Alcuni critici dell’idea che la Great Resignation sia un fenomeno destinato a diventare strutturale, sottolineano come possa essere un effetto collaterale della pandemia (essendo esploso dopo la prima ondata di lockdown che ha coinvolto i paesi occidentali) destinato a riassorbirsi con il graduale ritorno alla normalità. Altri invece vedono in questo fenomeno l’evoluzione di una tendenza storica in atto già da decenni che vede un’opposizione sempre maggiore ad uno stile di vita stressante che ruota intorno al lavoro piuttosto che alla ricerca della felicità intesa come il perseguire le proprie passioni o il poter disporre di tempo libero. 

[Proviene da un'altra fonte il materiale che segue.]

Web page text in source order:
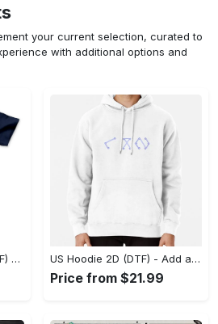
your current selection, curated to
with additional options and
US Unisex T-Shirt 2D (DTF) - Feel the Difference in Every Detail, Shop Effortlessly Today! - Personalized US Hoodie 2D (DTF) - Add a Touch of Luxury to Your Wardrobe, Achieve Effortless Style! - Personalized
Price from $21.99
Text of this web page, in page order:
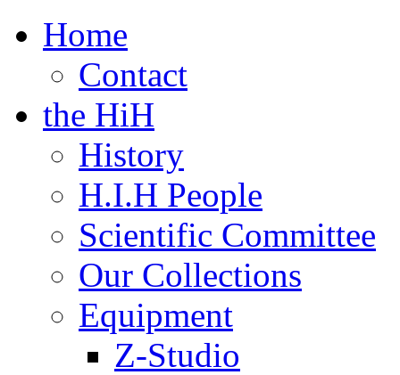
Home
Contact
the HiH
History
H.I.H People
Scientific Committee
Our Collections
Equipment
Z-Studio
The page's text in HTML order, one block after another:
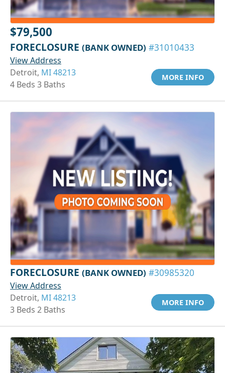
$79,500
FORECLOSURE (BANK OWNED) #31010433
View Address
Detroit, MI 48213
4 Beds 3 Baths
MORE INFO
FORECLOSURE (BANK OWNED) #30985320
View Address
Detroit, MI 48213
3 Beds 2 Baths
MORE INFO
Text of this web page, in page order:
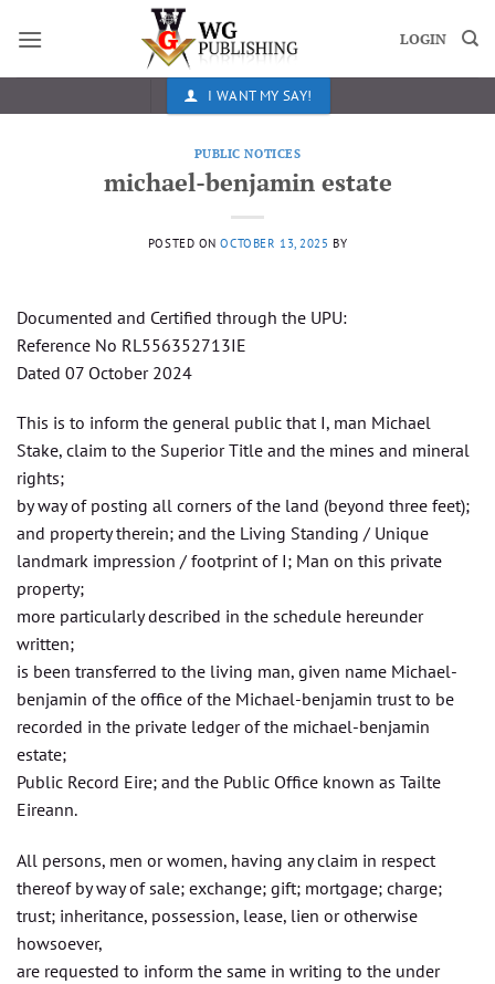
LOGIN
I WANT MY SAY!
PUBLIC NOTICES
michael-benjamin estate
POSTED ONOCTOBER 13, 2025 BY
Documented and Certified through the UPU:
Reference No RL556352713IE
Dated 07 October 2024
This is to inform the general public that I, man Michael
Stake, claim to the Superior Title and the mines and mineral
rights;
by way of posting all corners of the land (beyond three feet);
and property therein; and the Living Standing / Unique
landmark impression / footprint of I; Man on this private
property;
more particularly described in the schedule hereunder
written;
is been transferred to the living man, given name Michael-
benjamin of the office of the Michael-benjamin trust to be
recorded in the private ledger of the michael-benjamin
estate;
Public Record Eire; and the Public Office known as Tailte
Eireann.
All persons, men or women, having any claim in respect
thereof by way of sale; exchange; gift; mortgage; charge;
trust; inheritance, possession, lease, lien or otherwise
howsoever,
are requested to inform the same in writing to the under
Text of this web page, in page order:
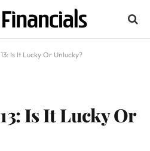
Is It Lucky Or Unlucky?
Is It Lucky Or
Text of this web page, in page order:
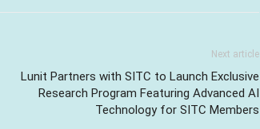
Next article
Lunit Partners with SITC to Launch Exclusive
Research Program Featuring Advanced AI
Technology for SITC Members
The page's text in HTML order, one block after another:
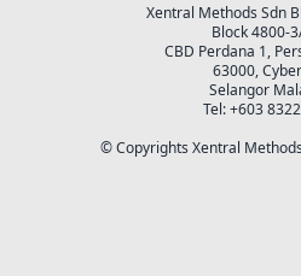
Xentral Methods Sdn
Block 4800-
CBD Perdana 1,
63000,
Selangor
Tel: +603
© Copyrights Xentral
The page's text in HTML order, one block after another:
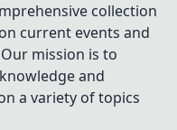
collection
current events and
mission is to
and
a variety of topics
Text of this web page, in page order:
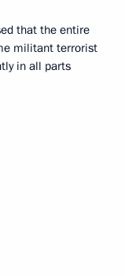
that the entire
militant terrorist
in all parts
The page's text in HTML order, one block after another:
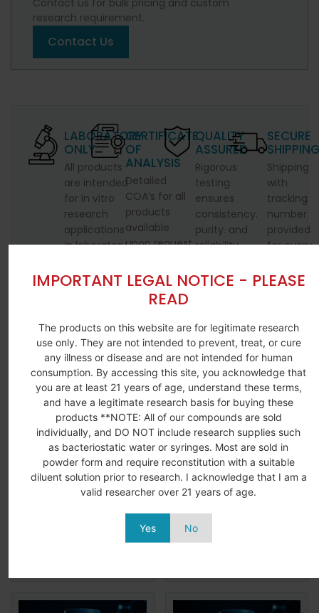
IMPORTANT LEGAL NOTICE - PLEASE
READ
The products on this website are for legitimate research
use only. They are not intended to prevent, treat, or cure
any illness or disease and are not intended for human
consumption. By accessing this site, you acknowledge that
you are at least 21 years of age, understand these terms,
and have a legitimate research basis for buying these
products **NOTE: All of our compounds are sold
individually, and DO NOT include research supplies such
as bacteriostatic water or syringes. Most are sold in
powder form and require reconstitution with a suitable
diluent solution prior to research. I acknowledge that I am a
valid researcher over 21 years of age.
Yes No
research requirement.
Contact Us
LABORATORY
ONLY
All products
are intended
for in vitro
research
applications
in laboratory
CERTIFICATE
OF
ANALYSIS
Detailed
COA’s for all
products
available
upon request
QUALITY
ASSURED
Rigorous
testing
ensures
consistency.
purity. and
reliability.
SECURE
Shipping
with
tracking
number
provided
for every
Related Products
MELANOTAN 2 10MG
(MT2)
37.99
HMG 75iu
$89.99$59.99
Add to
cart
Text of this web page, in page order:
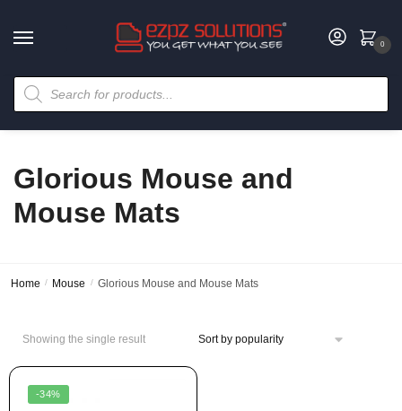
0
Glorious Mouse and
Mouse Mats
Home / Mouse / Glorious Mouse and Mouse Mats
Showing the single result
-34%

Il fatto che questa impennata di dimissioni sia concentrata tra i giovani e abbia motivazioni non direttamente riconducibili alla pandemia fa pendere la bilancia (almeno a livello personale) verso l’ipotesi che andremo verso un mondo nel quale i lavoratori saranno disposti a dimettersi anche più volte dal proprio lavoro se insoddisfatti con ben poche remore. Dimissioni in cerca di un impiego che faccia sentire appagati e che sia coerente con gli interessi e le aspirazioni della persona. Un elemento alle quali le imprese dovranno prestare attenzione se non vorranno emorragie di impiegati. Un mondo dove la figura del dimissionario in cerca di sé stesso la farà da padrone.